For the listing below, give the count of lines containing the string "Model" and nothing else.

▶ _RECORDS FOR THE TASK_:
********************

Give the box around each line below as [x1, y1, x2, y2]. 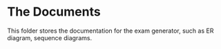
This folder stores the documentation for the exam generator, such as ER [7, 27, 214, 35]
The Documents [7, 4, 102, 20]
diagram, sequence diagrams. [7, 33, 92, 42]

********************

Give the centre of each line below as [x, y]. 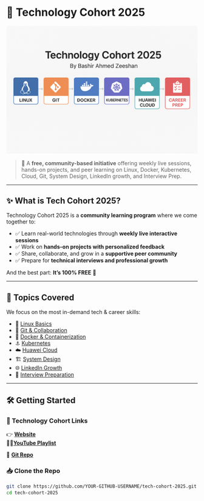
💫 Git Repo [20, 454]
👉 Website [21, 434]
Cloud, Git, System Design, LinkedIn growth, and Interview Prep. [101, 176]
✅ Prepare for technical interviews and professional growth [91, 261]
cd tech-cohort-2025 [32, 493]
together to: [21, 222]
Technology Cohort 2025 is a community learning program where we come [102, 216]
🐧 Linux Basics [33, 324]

********************

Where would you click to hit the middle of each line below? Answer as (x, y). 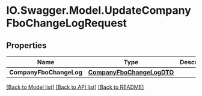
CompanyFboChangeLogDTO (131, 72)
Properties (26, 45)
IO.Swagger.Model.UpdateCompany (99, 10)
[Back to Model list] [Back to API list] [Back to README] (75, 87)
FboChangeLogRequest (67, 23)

********************

▶ _SOLUTION FOR THIS PROBLEM_: 2